> What to produce: Give back the whole listing word for word and skip each picture.
-- Data in this exercise follows --
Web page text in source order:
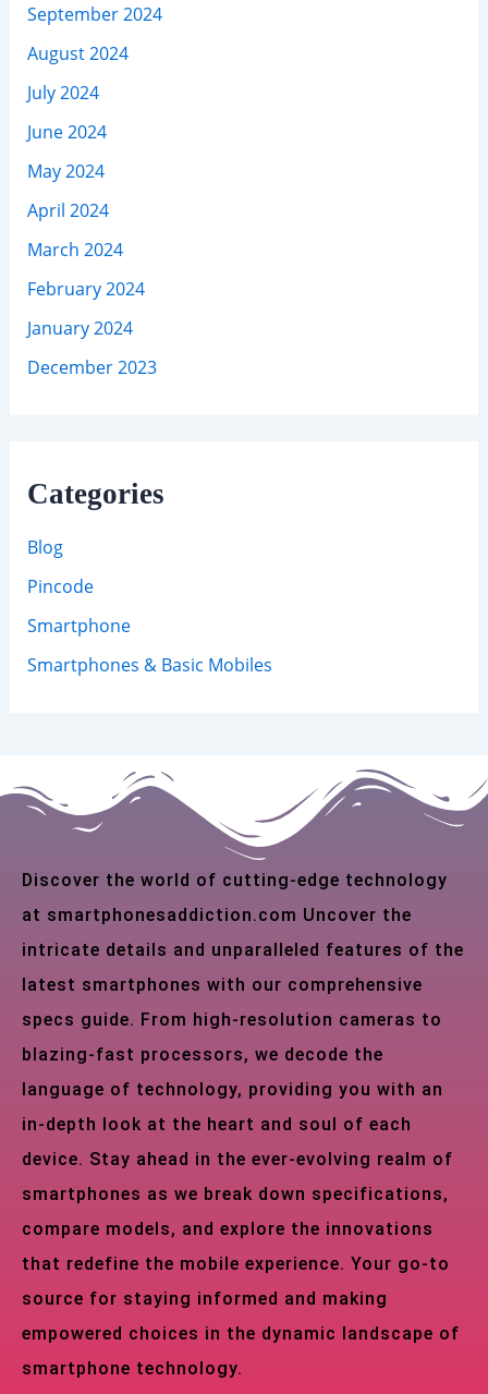
September 2024
August 2024
July 2024
June 2024
May 2024
April 2024
March 2024
February 2024
January 2024
December 2023
Categories
Blog
Pincode
Smartphone
Smartphones & Basic Mobiles
Discover the world of cutting-edge technology
at smartphonesaddiction.com Uncover the
intricate details and unparalleled features of the
latest smartphones with our comprehensive
specs guide. From high-resolution cameras to
blazing-fast processors, we decode the
language of technology, providing you with an
in-depth look at the heart and soul of each
device. Stay ahead in the ever-evolving realm of
smartphones as we break down specifications,
compare models, and explore the innovations
that redefine the mobile experience. Your go-to
source for staying informed and making
empowered choices in the dynamic landscape of
smartphone technology.
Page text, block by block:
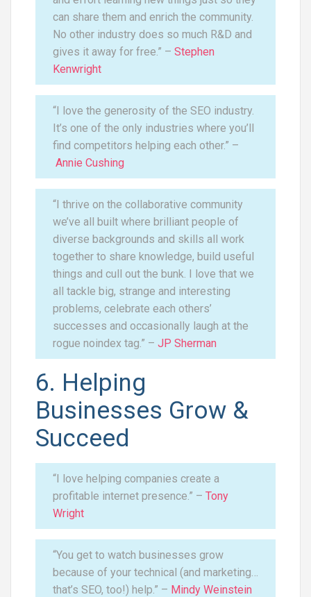
can share them and enrich the community.
No other industry does so much R&D and
gives it away for free.” – Stephen
Kenwright
“I love the generosity of the SEO industry.
It’s one of the only industries where you’ll
find competitors helping each other.” –
Annie Cushing
“I thrive on the collaborative community
we’ve all built where brilliant people of
diverse backgrounds and skills all work
together to share knowledge, build useful
things and cull out the bunk. I love that we
all tackle big, strange and interesting
problems, celebrate each others’
successes and occasionally laugh at the
rogue noindex tag.” – JP Sherman
6. Helping
Businesses Grow &
Succeed
“I love helping companies create a
profitable internet presence.” – Tony
Wright
“You get to watch businesses grow
because of your technical (and marketing…
that’s SEO, too!) help.” – Mindy Weinstein
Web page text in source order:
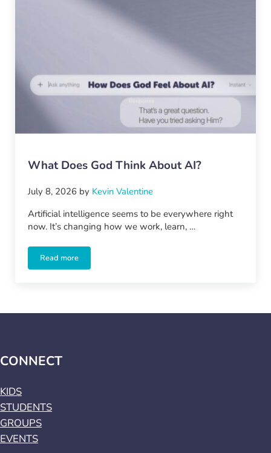
What Does God Think About AI?
July 8, 2026 by Kevin Valentine
Artificial intelligence seems to be everywhere right
now. It’s changing how we work, learn, …
Read moreWhat Does God Think About AI?
CONNECT
KIDS
STUDENTS
GROUPS
EVENTS
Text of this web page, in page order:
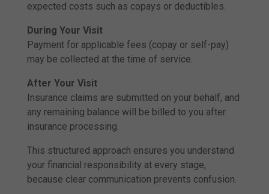
expected costs such as copays or deductibles.
During Your Visit
Payment for applicable fees (copay or self-pay)
may be collected at the time of service.
After Your Visit
Insurance claims are submitted on your behalf, and
any remaining balance will be billed to you after
insurance processing.
This structured approach ensures you understand
your financial responsibility at every stage,
because clear communication prevents confusion.
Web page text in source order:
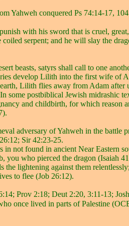
Yahweh conquered Ps 74:14-17,
with his sword that is cruel,
serpent; and he will slay the
beasts, satyrs shall call to one
develop Lilith into the first wife of
Lilith flies away from Adam after
some postbiblical Jewish midrashic
and childbirth, for which reason
adversary of Yahweh in the battle
Sir 42:23-25.
in not found in ancient Near Eastern
you who pierced the dragon (Isaiah
the lightening against them
to flee (Job 26:12).
Prov 2:18; Deut 2:20, 3:11-13;
once lived in parts of Palestine
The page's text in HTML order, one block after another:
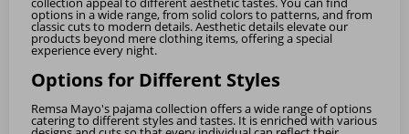
options in a wide range, from solid colors to patterns, and from
classic cuts to modern details. Aesthetic details elevate our
products beyond mere clothing items, offering a special
experience every night.
Options for Different Styles
Remsa Mayo's pajama collection offers a wide range of options
catering to different styles and tastes. It is enriched with various
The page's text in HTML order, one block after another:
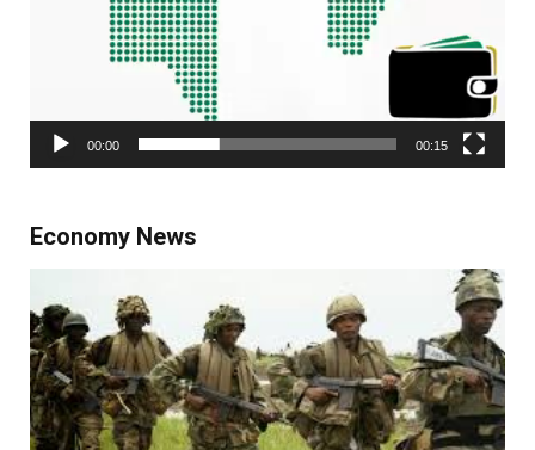
00:00 00:15
Economy News
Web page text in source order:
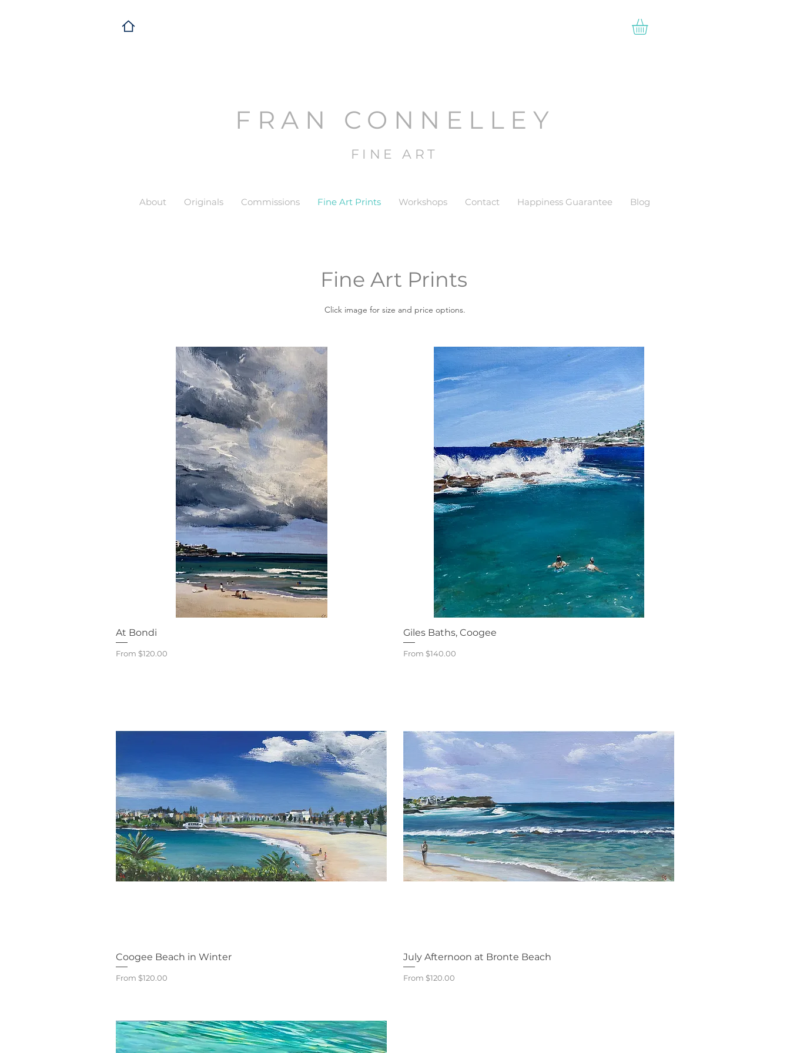
FRAN CONNELLEY
FINE ART
About Originals Commissions Fine Art Prints Workshops Contact Happiness Guarantee Blog
Fine Art Prints
Click image for size and price options.
At Bondi
From $120.00
Sale Price
Giles Baths, Coogee
From $140.00
Sale Price
Quick View
Coogee Beach in Winter
From $120.00
Sale Price
Quick View
July Afternoon at Bronte Beach
From $120.00
Sale Price
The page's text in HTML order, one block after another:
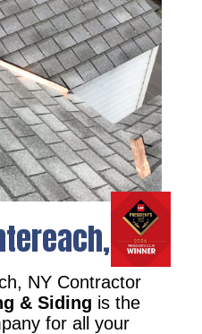
NY
NY Contractor
& Siding is the
for all your
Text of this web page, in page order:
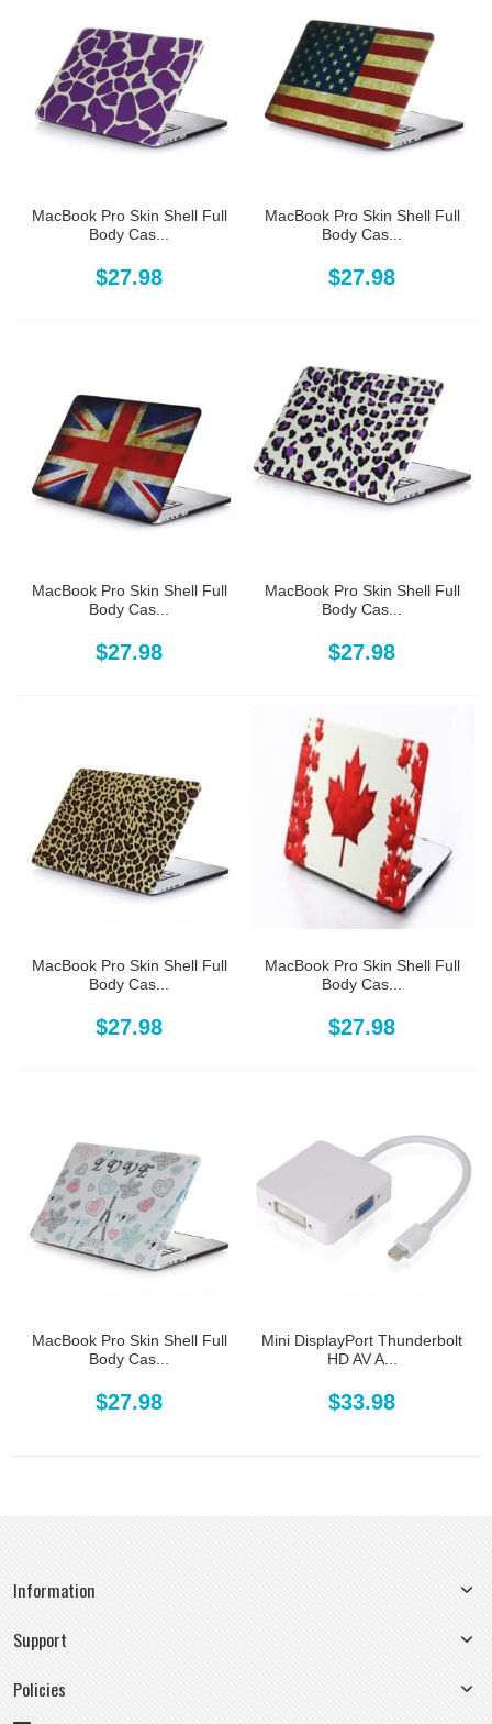
MacBook Pro Skin Shell Full
Body Cas...
$27.98
MacBook Pro Skin Shell Full
Body Cas...
$27.98
MacBook Pro Skin Shell Full
Body Cas...
$27.98
MacBook Pro Skin Shell Full
Body Cas...
$27.98
MacBook Pro Skin Shell Full
Body Cas...
$27.98
MacBook Pro Skin Shell Full
Body Cas...
$27.98
MacBook Pro Skin Shell Full
Body Cas...
$27.98
Mini DisplayPort Thunderbolt
HD AV A...
$33.98
Information
Support
Policies
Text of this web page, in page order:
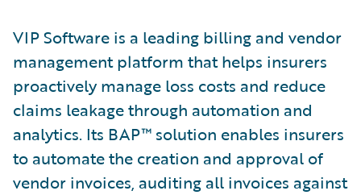
VIP Software is a leading billing and vendor
management platform that helps insurers
proactively manage loss costs and reduce
claims leakage through automation and
analytics. Its BAP™ solution enables insurers
to automate the creation and approval of
vendor invoices, auditing all invoices against
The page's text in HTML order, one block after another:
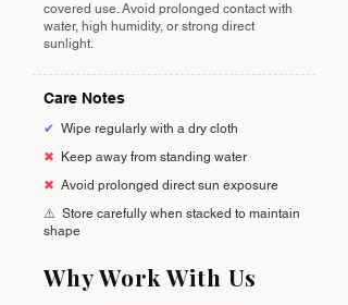
covered use. Avoid prolonged contact with
water, high humidity, or strong direct
sunlight.
Care Notes
✔ Wipe regularly with a dry cloth
✖
Keep away from standing water
✖ Avoid prolonged direct sun exposure
⚠️ Store carefully when stacked to maintain
shape
Why Work With Us
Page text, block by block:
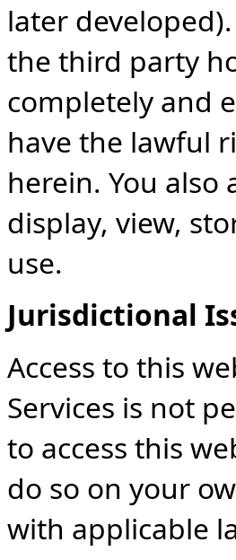
later
the third party
completely and
have the lawful
herein. You also
display, view,
use.
Jurisdictional
Access to this
Services is not
to access this
do so on your
with applicable
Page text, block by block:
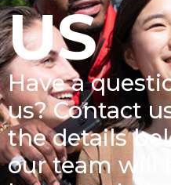
US
Have a
us? Contact
the details
our team will
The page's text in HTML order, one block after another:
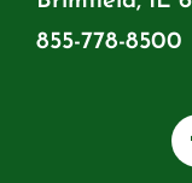
855-778-8500
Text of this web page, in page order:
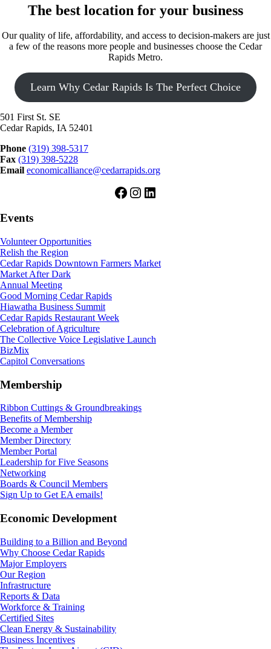
The best location for your business
Our quality of life, affordability, and access to decision-makers are just
a few of the reasons more people and businesses choose the Cedar
Rapids Metro.
Learn Why Cedar Rapids Is The Perfect Choice
501 First St. SE
Cedar Rapids, IA 52401
Phone (319) 398-5317
Fax (319) 398-5228
Email economicalliance@cedarrapids.org
Facebook
Instagram
LinkedIn
Events
Volunteer Opportunities
Relish the Region
Cedar Rapids Downtown Farmers Market
Market After Dark
Annual Meeting
Good Morning Cedar Rapids
Hiawatha Business Summit
Cedar Rapids Restaurant Week
Celebration of Agriculture
The Collective Voice Legislative Launch
BizMix
Capitol Conversations
Membership
Ribbon Cuttings & Groundbreakings
Benefits of Membership
Become a Member
Member Directory
Member Portal
Leadership for Five Seasons
Networking
Boards & Council Members
Sign Up to Get EA emails!
Economic Development
Building to a Billion and Beyond
Why Choose Cedar Rapids
Major Employers
Our Region
Infrastructure
Reports & Data
Workforce & Training
Certified Sites
Clean Energy & Sustainability
Business Incentives
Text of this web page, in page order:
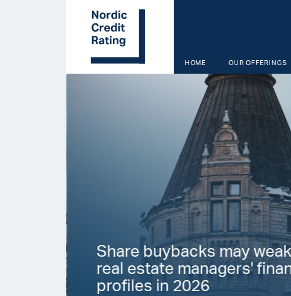
HOME OUR OFFERINGS
Share buybacks may
real estate managers'
profiles in 2026
-- Data in this exercise concluded --
> Output of the task:
Web page text in source order:
September 2024
August 2024
July 2024
June 2024
May 2024
April 2024
March 2024
February 2024
January 2024
December 2023
Categories
Blog
Pincode
Smartphone
Smartphones & Basic Mobiles
Discover the world of cutting-edge technology
at smartphonesaddiction.com Uncover the
intricate details and unparalleled features of the
latest smartphones with our comprehensive
specs guide. From high-resolution cameras to
blazing-fast processors, we decode the
language of technology, providing you with an
in-depth look at the heart and soul of each
device. Stay ahead in the ever-evolving realm of
smartphones as we break down specifications,
compare models, and explore the innovations
that redefine the mobile experience. Your go-to
source for staying informed and making
empowered choices in the dynamic landscape of
smartphone technology.
Page text, block by block:
can share them and enrich the community.
No other industry does so much R&D and
gives it away for free.” – Stephen
Kenwright
“I love the generosity of the SEO industry.
It’s one of the only industries where you’ll
find competitors helping each other.” –
Annie Cushing
“I thrive on the collaborative community
we’ve all built where brilliant people of
diverse backgrounds and skills all work
together to share knowledge, build useful
things and cull out the bunk. I love that we
all tackle big, strange and interesting
problems, celebrate each others’
successes and occasionally laugh at the
rogue noindex tag.” – JP Sherman
6. Helping
Businesses Grow &
Succeed
“I love helping companies create a
profitable internet presence.” – Tony
Wright
“You get to watch businesses grow
because of your technical (and marketing…
that’s SEO, too!) help.” – Mindy Weinstein
Web page text in source order:
What Does God Think About AI?
July 8, 2026 by Kevin Valentine
Artificial intelligence seems to be everywhere right
now. It’s changing how we work, learn, …
Read moreWhat Does God Think About AI?
CONNECT
KIDS
STUDENTS
GROUPS
EVENTS
Text of this web page, in page order:
expected costs such as copays or deductibles.
During Your Visit
Payment for applicable fees (copay or self-pay)
may be collected at the time of service.
After Your Visit
Insurance claims are submitted on your behalf, and
any remaining balance will be billed to you after
insurance processing.
This structured approach ensures you understand
your financial responsibility at every stage,
because clear communication prevents confusion.
Web page text in source order:
Yahweh conquered Ps 74:14-17,
with his sword that is cruel,
serpent; and he will slay the
beasts, satyrs shall call to one
develop Lilith into the first wife of
Lilith flies away from Adam after
some postbiblical Jewish midrashic
and childbirth, for which reason
adversary of Yahweh in the battle
Sir 42:23-25.
in not found in ancient Near Eastern
you who pierced the dragon (Isaiah
the lightening against them
to flee (Job 26:12).
Prov 2:18; Deut 2:20, 3:11-13;
once lived in parts of Palestine
The page's text in HTML order, one block after another:
options in a wide range, from solid colors to patterns, and from
classic cuts to modern details. Aesthetic details elevate our
products beyond mere clothing items, offering a special
experience every night.
Options for Different Styles
Remsa Mayo's pajama collection offers a wide range of options
catering to different styles and tastes. It is enriched with various
The page's text in HTML order, one block after another:
00:00 00:15
Economy News
Web page text in source order:
FRAN CONNELLEY
FINE ART
About Originals Commissions Fine Art Prints Workshops Contact Happiness Guarantee Blog
Fine Art Prints
Click image for size and price options.
At Bondi
From $120.00
Sale Price
Giles Baths, Coogee
From $140.00
Sale Price
Quick View
Coogee Beach in Winter
From $120.00
Sale Price
Quick View
July Afternoon at Bronte Beach
From $120.00
Sale Price
The page's text in HTML order, one block after another:
NY
NY Contractor
& Siding is the
for all your
Text of this web page, in page order:
MacBook Pro Skin Shell Full
Body Cas...
$27.98
MacBook Pro Skin Shell Full
Body Cas...
$27.98
MacBook Pro Skin Shell Full
Body Cas...
$27.98
MacBook Pro Skin Shell Full
Body Cas...
$27.98
MacBook Pro Skin Shell Full
Body Cas...
$27.98
MacBook Pro Skin Shell Full
Body Cas...
$27.98
MacBook Pro Skin Shell Full
Body Cas...
$27.98
Mini DisplayPort Thunderbolt
HD AV A...
$33.98
Information
Support
Policies
Text of this web page, in page order:
VIP Software is a leading billing and vendor
management platform that helps insurers
proactively manage loss costs and reduce
claims leakage through automation and
analytics. Its BAP™ solution enables insurers
to automate the creation and approval of
vendor invoices, auditing all invoices against
The page's text in HTML order, one block after another:
covered use. Avoid prolonged contact with
water, high humidity, or strong direct
sunlight.
Care Notes
✔ Wipe regularly with a dry cloth
✖
Keep away from standing water
✖ Avoid prolonged direct sun exposure
⚠️ Store carefully when stacked to maintain
shape
Why Work With Us
Page text, block by block:
later
the third party
completely and
have the lawful
herein. You also
display, view,
use.
Jurisdictional
Access to this
Services is not
to access this
do so on your
with applicable
Page text, block by block:
US
Have a
us? Contact
the details
our team will
The page's text in HTML order, one block after another:
855-778-8500
Text of this web page, in page order:
The best location for your business
Our quality of life, affordability, and access to decision-makers are just
a few of the reasons more people and businesses choose the Cedar
Rapids Metro.
Learn Why Cedar Rapids Is The Perfect Choice
501 First St. SE
Cedar Rapids, IA 52401
Phone (319) 398-5317
Fax (319) 398-5228
Email economicalliance@cedarrapids.org
Facebook
Instagram
LinkedIn
Events
Volunteer Opportunities
Relish the Region
Cedar Rapids Downtown Farmers Market
Market After Dark
Annual Meeting
Good Morning Cedar Rapids
Hiawatha Business Summit
Cedar Rapids Restaurant Week
Celebration of Agriculture
The Collective Voice Legislative Launch
BizMix
Capitol Conversations
Membership
Ribbon Cuttings & Groundbreakings
Benefits of Membership
Become a Member
Member Directory
Member Portal
Leadership for Five Seasons
Networking
Boards & Council Members
Sign Up to Get EA emails!
Economic Development
Building to a Billion and Beyond
Why Choose Cedar Rapids
Major Employers
Our Region
Infrastructure
Reports & Data
Workforce & Training
Certified Sites
Clean Energy & Sustainability
Business Incentives
Text of this web page, in page order:
HOME OUR OFFERINGS
Share buybacks may
real estate managers'
profiles in 2026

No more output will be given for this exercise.